As we can see in the diagram above, CabinFloor had a better correlation to Pclass. So we can imputed missing CabinFloor values using the mean Pclass and the ave() function.
combine$CabinFloor[is.na(combine$CabinFloor)] <- with(combine, ave(CabinFloor, Pclass,
FUN = function(x) mean(x, na.rm=TRUE)))[is.na(combine$CabinFloor)]
## Check if it worked
summary(combine$CabinFloor)#> Min. 1st Qu. Median Mean 3rd Qu. Max.
#> 0.000 5.000 6.125 5.176 6.125 7.000
Next, we can discretizing CabinFLoor into uppper half and lower half values. We can create new column for this one or overwrite to CabinFloor column.

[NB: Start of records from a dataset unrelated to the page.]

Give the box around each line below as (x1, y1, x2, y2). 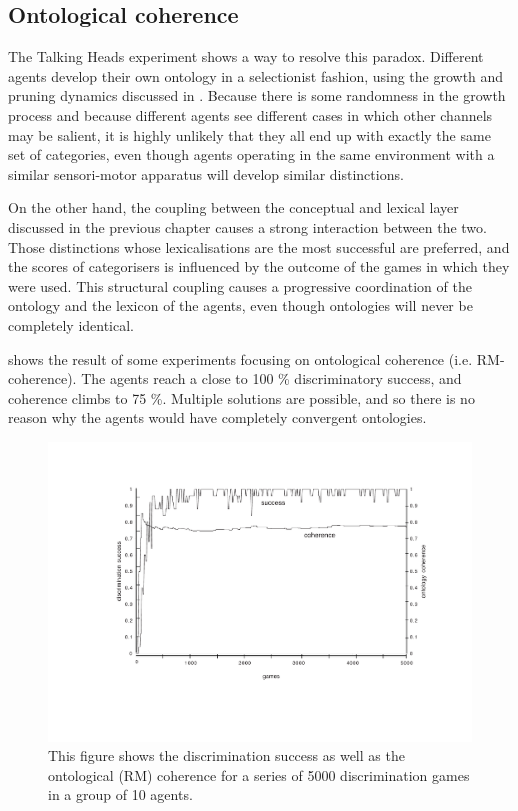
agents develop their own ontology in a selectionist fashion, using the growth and (8, 65, 504, 86)
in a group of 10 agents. (48, 784, 193, 805)
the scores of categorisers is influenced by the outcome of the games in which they (8, 256, 510, 277)
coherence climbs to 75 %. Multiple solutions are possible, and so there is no (8, 387, 475, 408)
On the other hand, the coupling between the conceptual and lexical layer (8, 197, 459, 218)
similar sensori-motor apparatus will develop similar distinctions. (8, 163, 404, 184)
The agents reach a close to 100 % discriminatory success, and (81, 368, 462, 389)
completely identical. (8, 314, 134, 335)
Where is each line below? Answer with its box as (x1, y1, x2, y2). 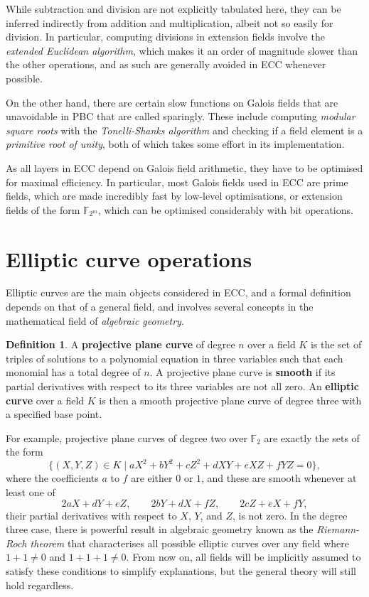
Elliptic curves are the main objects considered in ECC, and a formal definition (6, 285, 351, 300)
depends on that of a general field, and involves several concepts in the (6, 299, 314, 314)
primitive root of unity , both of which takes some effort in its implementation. (6, 136, 345, 151)
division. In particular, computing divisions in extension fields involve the (6, 29, 325, 44)
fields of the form (6, 202, 80, 217)
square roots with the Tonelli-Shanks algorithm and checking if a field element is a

combine$CabinFloor <- ifelse(combine$CabinFloor < 4, "Upper Half", "Lower Half")
combine$CabinFloor <- as.factor(combine$CabinFloor)

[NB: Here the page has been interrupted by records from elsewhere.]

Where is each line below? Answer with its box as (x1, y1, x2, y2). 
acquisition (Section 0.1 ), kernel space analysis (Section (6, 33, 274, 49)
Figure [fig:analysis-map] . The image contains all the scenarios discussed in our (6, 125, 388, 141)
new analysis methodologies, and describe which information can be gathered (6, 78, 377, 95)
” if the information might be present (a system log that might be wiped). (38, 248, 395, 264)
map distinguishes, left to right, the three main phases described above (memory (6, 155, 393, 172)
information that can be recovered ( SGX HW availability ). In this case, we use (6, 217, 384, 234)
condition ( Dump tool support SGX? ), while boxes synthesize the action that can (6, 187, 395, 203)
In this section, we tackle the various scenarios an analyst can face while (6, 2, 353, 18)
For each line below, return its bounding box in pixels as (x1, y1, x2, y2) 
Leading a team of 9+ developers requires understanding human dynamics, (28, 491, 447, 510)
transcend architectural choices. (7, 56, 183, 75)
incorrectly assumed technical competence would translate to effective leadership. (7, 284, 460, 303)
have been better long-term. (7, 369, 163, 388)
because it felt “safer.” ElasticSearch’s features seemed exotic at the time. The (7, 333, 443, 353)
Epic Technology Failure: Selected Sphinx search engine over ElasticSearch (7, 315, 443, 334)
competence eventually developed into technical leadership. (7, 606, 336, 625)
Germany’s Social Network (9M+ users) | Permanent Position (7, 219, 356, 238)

table(combine$CabinFloor)#>
#> Lower Half Upper Half
#> 1060 249
Next, we can re-split our data into train and test dataset again. We can also remove the unused column to build our model.
combine <- combine %>%
mutate(Survived = as.factor(ifelse(Survived == 1, "0", "1"))) %>%
mutate(Pclass = as.factor(Pclass))
glimpse(combine)#> Observations: 1,309
#> Variables: 13
#> $ Survived <fct> 0, 1, 1, 1, 0, 0, 0, 0, 1, 1, 1, 1, 0, 0, 0, 1, 0, 1, 0,...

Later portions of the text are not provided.